Las lenguas europeas que vienen a América tienen, además, escritura, con lo cual se distancia, casi hasta desaparecer, el interlocutor, haciendo imposible la respuesta inmediata. Y confiere dignidad a la lengua y a quien la aprende: de ahí que —a diferencia de las artes que, por no atentar a esa suerte de «indignidad social» que entraña el trabajo manual, recurre a la habilidad de los artesanos indígenas— la lectura y escritura sean entonces privilegio de una casta intelectual, en cuyas manos estarán el poder político —el gobierno por delegación de la Corona—, el poder económico —la explotación, en régimen de esclavitud o servidumbre, de tierras, mitas y obrajes— y el poder cultural ejercido, también inicialmente, por las instituciones religiosas.

Sin embargo, a saber por qué, tras haber visitado el colegio de Tlatelolco, Gerónimo López escribe, en su carta al Emperador Carlos V: «La doctrina fue bueno que la sepan; pero el leer y escribir muy dañoso como el diablo».5

En cuanto a la escritura… En la Tragedia del fin de Atahualpa, drama en quechua traducido por Jesús Lara, el sumo sacerdote describe a su soberano la escritura del mensaje enviado por Almagro: «Vista de este costado / es un hervidero de hormigas. / La miro de este otro costado / y se me antojan las huellas que dejan / las patas de los pájaros / en las lodosas orillas del río. / Vista así se parece a las tarukas / puestas con la cabeza abajo / y las patas arriba / y si sólo así la miramos / es semejante a llamas cabizbajas / y cuernos de taruka. / Quién comprender esto pudiera».
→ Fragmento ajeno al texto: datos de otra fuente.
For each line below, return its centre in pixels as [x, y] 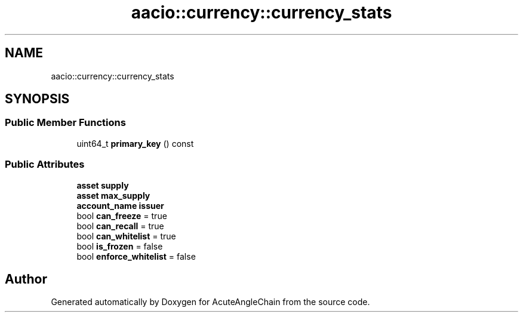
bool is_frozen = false [120, 246]
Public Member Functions [65, 123]
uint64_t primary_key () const [135, 143]
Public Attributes [45, 164]
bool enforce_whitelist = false [136, 256]
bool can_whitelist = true [126, 236]
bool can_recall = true [120, 226]
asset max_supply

Se me ocurre que es ésa, y no el hecho de que no sonara al agitarla junto a su oído, la razón por la que Atahualpa, en la Plaza de Cajamarca, encontró —castellano y cristianismo por vez primera unidos— que la Biblia estaba vacía.6

Con relativa frecuencia, y particularmente con ocasión de la conmemoración del V Centenario del Descubrimiento, he hecho algunas consideraciones, que quizá son pertinentes, acerca de esa lengua.7 Parece históricamente inevitable que América fuera conquistada, si no por España y Portugal, por cualquiera otra cultura europea: ningún continente «periférico» se libró de ello. Y parece culturalmente imposible que hubiéramos podido tener un desarrollo cultural endógeno, solitario, aislado, mirándonos a nosotros mismos, imaginar lo cual no ha sido hasta hoy sino un gratuito e inútil juego del intelecto.

Pero con cualquier lengua procedente de Europa, puesto que todas tienen escritura, habríamos llegado también, tarde o temprano, como con el castellano, a las grandes religiones, filosofías, civilizaciones, obras literarias: la historia de la cultura, en una palabra.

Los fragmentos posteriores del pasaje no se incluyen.